*** Opening of Data shown ***

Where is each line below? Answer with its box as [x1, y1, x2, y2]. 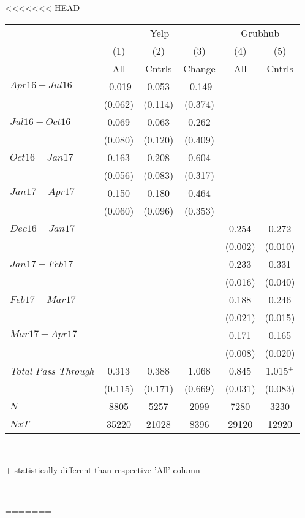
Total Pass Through [10, 363, 94, 378]
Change [183, 61, 216, 75]
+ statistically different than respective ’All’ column [5, 463, 200, 476]
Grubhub [241, 25, 280, 40]
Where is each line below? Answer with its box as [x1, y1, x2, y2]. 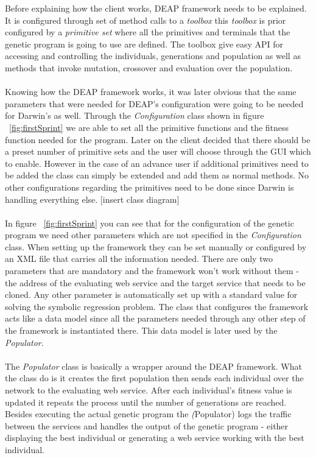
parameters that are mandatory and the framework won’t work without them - [5, 264, 299, 277]
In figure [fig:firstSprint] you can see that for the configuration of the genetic [5, 216, 294, 229]
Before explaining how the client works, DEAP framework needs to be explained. [5, 2, 307, 14]
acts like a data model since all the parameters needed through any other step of [5, 312, 306, 325]
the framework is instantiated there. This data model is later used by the [5, 324, 278, 337]
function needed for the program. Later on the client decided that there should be [5, 133, 311, 146]
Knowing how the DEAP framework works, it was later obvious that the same [5, 85, 297, 98]
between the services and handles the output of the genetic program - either [5, 419, 289, 432]

*** Close of Data shown ***

Every record above needs to be repeated exactly; pictures are to be left out.

Written response:
Where is each line below? Answer with its box as [x1, y1, x2, y2]. 
Total Pass Through [10, 363, 94, 378]
Change [183, 61, 216, 75]
+ statistically different than respective ’All’ column [5, 463, 200, 476]
Grubhub [241, 25, 280, 40]
Where is each line below? Answer with its box as [x1, y1, x2, y2]. 
parameters that are mandatory and the framework won’t work without them - [5, 264, 299, 277]
In figure [fig:firstSprint] you can see that for the configuration of the genetic [5, 216, 294, 229]
Before explaining how the client works, DEAP framework needs to be explained. [5, 2, 307, 14]
acts like a data model since all the parameters needed through any other step of [5, 312, 306, 325]
the framework is instantiated there. This data model is later used by the [5, 324, 278, 337]
function needed for the program. Later on the client decided that there should be [5, 133, 311, 146]
Knowing how the DEAP framework works, it was later obvious that the same [5, 85, 297, 98]
between the services and handles the output of the genetic program - either [5, 419, 289, 432]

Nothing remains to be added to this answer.